AI Bubble: siamo nel 1996 o già nel 2000?
- Salvatore Bilotta
- 16 set
- Tempo di lettura: 7 min
Articolo a cura di Dario Perkins, Global Macro Managing Director di TS Lombard.
TS Lombard è una delle società di ricerca macro più note al mondo, con analisi che connettono politica, economia e mercati globali.
Premessa: un contesto di entusiasmo e timori
Il 2025 è senza dubbio l’anno in cui l’intelligenza artificiale (AI) domina il dibattito economico e finanziario globale. Dopo la brusca correzione causata dal cosiddetto “Liberation Day”, che aveva temporaneamente scosso la fiducia degli investitori, i principali indici americani hanno recuperato rapidamente, tornando su livelli vicini ai massimi storici.
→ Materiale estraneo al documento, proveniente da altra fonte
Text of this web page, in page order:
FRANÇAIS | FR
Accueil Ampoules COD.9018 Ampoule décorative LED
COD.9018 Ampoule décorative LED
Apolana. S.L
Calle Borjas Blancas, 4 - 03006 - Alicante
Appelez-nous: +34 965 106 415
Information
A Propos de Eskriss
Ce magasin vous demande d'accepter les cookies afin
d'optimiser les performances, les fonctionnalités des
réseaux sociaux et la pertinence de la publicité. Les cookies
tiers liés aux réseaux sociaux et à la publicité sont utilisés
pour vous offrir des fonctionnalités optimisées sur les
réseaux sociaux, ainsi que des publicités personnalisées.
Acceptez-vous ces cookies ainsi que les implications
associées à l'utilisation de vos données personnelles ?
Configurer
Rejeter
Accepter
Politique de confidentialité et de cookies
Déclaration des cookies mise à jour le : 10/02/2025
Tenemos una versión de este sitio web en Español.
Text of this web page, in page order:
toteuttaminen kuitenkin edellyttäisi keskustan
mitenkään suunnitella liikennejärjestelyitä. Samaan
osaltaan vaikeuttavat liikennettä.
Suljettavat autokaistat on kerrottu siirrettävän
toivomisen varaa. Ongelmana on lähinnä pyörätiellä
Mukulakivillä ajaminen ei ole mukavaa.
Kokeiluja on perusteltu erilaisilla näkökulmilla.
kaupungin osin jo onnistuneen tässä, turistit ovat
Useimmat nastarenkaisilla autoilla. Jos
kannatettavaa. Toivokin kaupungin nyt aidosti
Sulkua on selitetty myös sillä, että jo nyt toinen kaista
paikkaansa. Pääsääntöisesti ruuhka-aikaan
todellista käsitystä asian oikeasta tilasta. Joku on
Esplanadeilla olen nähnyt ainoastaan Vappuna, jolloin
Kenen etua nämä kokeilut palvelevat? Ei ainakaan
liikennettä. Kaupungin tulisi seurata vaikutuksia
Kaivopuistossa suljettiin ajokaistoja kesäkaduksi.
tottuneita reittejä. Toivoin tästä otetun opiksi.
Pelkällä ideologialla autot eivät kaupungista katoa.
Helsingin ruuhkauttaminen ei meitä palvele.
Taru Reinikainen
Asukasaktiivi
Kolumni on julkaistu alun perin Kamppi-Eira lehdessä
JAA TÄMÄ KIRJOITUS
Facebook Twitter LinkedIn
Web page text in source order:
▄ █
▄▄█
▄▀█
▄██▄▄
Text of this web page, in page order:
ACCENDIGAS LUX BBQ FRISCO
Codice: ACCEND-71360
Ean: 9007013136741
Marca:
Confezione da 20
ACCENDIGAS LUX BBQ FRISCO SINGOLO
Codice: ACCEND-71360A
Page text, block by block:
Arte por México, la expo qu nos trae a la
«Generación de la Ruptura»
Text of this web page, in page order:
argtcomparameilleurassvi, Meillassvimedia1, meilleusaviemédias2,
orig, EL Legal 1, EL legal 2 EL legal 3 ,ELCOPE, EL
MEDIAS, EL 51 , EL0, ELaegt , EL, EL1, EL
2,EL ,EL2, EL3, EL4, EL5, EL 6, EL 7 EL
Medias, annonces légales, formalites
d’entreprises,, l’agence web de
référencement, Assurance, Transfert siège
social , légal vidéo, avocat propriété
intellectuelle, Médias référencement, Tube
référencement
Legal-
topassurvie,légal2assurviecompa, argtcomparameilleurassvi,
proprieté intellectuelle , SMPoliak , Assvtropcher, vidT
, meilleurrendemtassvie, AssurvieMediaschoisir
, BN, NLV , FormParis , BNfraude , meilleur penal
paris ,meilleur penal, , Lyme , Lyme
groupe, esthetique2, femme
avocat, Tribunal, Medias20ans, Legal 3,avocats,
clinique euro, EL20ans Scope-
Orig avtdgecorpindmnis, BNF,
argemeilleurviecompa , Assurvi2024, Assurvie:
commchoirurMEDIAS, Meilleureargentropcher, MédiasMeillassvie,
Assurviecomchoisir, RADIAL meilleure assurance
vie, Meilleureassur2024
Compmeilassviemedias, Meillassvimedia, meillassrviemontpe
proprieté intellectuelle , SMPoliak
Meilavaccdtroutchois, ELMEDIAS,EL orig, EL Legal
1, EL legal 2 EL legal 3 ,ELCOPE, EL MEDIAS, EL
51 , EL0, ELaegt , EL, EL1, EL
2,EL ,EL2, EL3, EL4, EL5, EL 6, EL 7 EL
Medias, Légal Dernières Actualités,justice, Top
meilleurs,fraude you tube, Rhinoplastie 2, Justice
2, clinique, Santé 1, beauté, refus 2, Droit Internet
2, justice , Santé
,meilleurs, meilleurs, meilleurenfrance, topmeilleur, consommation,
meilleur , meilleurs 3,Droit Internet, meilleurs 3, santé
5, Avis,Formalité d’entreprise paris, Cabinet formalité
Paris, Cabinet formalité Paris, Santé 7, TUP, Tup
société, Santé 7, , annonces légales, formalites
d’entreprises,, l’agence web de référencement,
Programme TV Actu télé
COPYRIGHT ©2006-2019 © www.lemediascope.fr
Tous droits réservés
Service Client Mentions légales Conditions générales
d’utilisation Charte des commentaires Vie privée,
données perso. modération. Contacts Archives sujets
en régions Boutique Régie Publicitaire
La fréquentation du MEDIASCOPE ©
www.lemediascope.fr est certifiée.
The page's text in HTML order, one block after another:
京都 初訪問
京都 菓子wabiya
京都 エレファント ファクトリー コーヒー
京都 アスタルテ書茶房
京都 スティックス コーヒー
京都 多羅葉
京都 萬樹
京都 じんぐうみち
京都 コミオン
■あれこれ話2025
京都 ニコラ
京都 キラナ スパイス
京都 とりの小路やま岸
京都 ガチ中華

La parola d’ordine per i mercati è oggi una sola: AI. I grandi colossi tecnologici come NVIDIA, Microsoft e Alphabet stanno guidando questa fase espansiva, registrando utili record e avviando una nuova ondata di investimenti senza precedenti. Gran parte di queste risorse è destinata alla costruzione e all’ampliamento dei data center, le infrastrutture fondamentali per alimentare i modelli di machine learning e di AI generativa.
Questo fenomeno, però, solleva un interrogativo cruciale: siamo di fronte a un momento paragonabile al 1996, con il potenziale di vivere diversi anni di crescita esplosiva e innovazione tecnologica, oppure ci troviamo già vicini al picco della bolla, come accadde nel 2000 con la Dotcom bubble? La risposta a questa domanda determinerà non solo le scelte degli investitori, ma anche la direzione dei mercati globali nei prossimi anni.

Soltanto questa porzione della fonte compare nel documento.